WHAT YOU HAVE TO DO: Check each line of the records below and collect those holding "Hypotension".

INFORMATION PROVIDED:
◆ ◆ ◆

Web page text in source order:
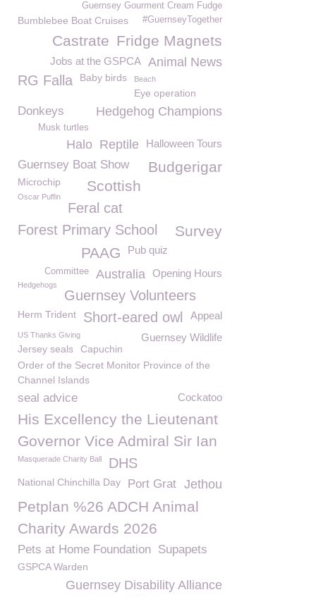
Guernsey Gourment Cream Fudge
Bumblebee Boat Cruises #GuernseyTogether
Fridge Magnets
Castrate
Animal News
Jobs at the GSPCA
RG Falla Baby birds Beach
Eye operation
Donkeys Hedgehog Champions
Musk turtles
Halloween Tours
Reptile
Halo
Guernsey Boat Show
Budgerigar
Scottish
Microchip
Oscar Puffin
Feral cat
Forest Primary School
Survey
Pub quiz
PAAG
Opening Hours
Australia
Committee
Hedgehogs
Guernsey Volunteers
Appeal
Herm Trident Short-eared owl
Guernsey Wildlife
US Thanks Giving
Jersey seals
Capuchin
Order of the Secret Monitor Province of the
Channel Islands
Cockatoo
seal advice
His Excellency the Lieutenant
Governor Vice Admiral Sir Ian
Masquerade Charity Ball DHS
National Chinchilla Day Jethou
Port Grat
Petplan %26 ADCH Animal
Charity Awards 2026
Pets at Home Foundation Supapets
GSPCA Warden
Guernsey Disability Alliance
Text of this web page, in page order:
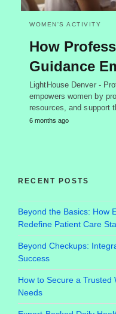
WOMEN'S ACTIVITY
How
Guidance
LightHouse Denver -
empowers women by
resources, and support
6 months ago
RECENT POSTS
Beyond the Basics: How
Redefine Patient Care
Beyond Checkups:
Success
How to Secure a Trusted
Needs
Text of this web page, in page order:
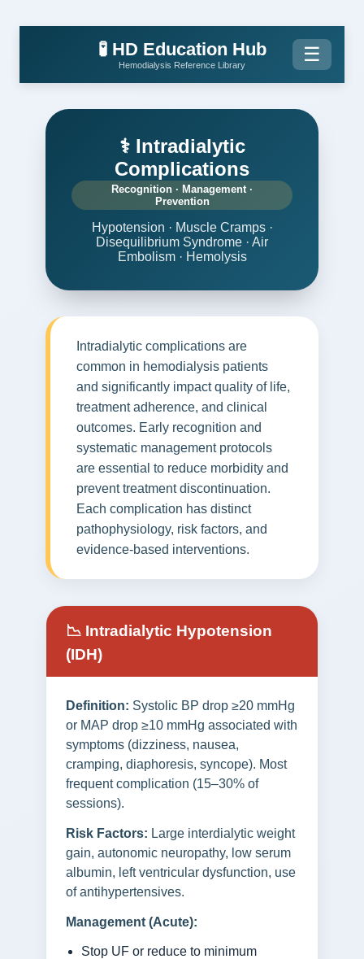
🧪 HD Education Hub
Hemodialysis Reference Library
☰
⚕️ Intradialytic
Complications
Recognition · Management ·
Prevention
Hypotension · Muscle Cramps ·
Disequilibrium Syndrome · Air
Embolism · Hemolysis
Intradialytic complications are
common in hemodialysis patients
and significantly impact quality of life,
treatment adherence, and clinical
outcomes. Early recognition and
systematic management protocols
are essential to reduce morbidity and
prevent treatment discontinuation.
Each complication has distinct
pathophysiology, risk factors, and
evidence-based interventions.
📉 Intradialytic Hypotension
(IDH)
Definition: Systolic BP drop ≥20 mmHg
or MAP drop ≥10 mmHg associated with
symptoms (dizziness, nausea,
cramping, diaphoresis, syncope). Most
frequent complication (15–30% of
sessions).
Risk Factors: Large interdialytic weight
gain, autonomic neuropathy, low serum
albumin, left ventricular dysfunction, use
of antihypertensives.
Management (Acute):
Stop UF or reduce to minimum
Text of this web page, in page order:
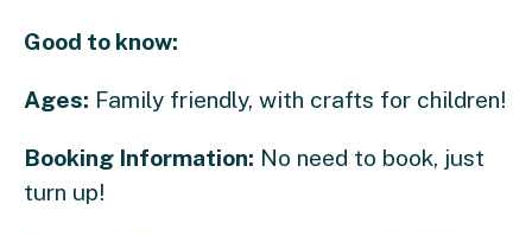
Good to know:
Ages: Family friendly, with crafts for children!
Booking Information: No need to book, just
turn up!
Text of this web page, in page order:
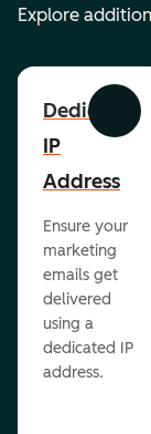
Explore
Previous Next
Dedicated
IP
Address
Ensure your
marketing
emails get
delivered
using a
dedicated IP
address.

◆ ◆ ◆

ANSWER BELOW:
Hypotension · Muscle Cramps ·
📉 Intradialytic Hypotension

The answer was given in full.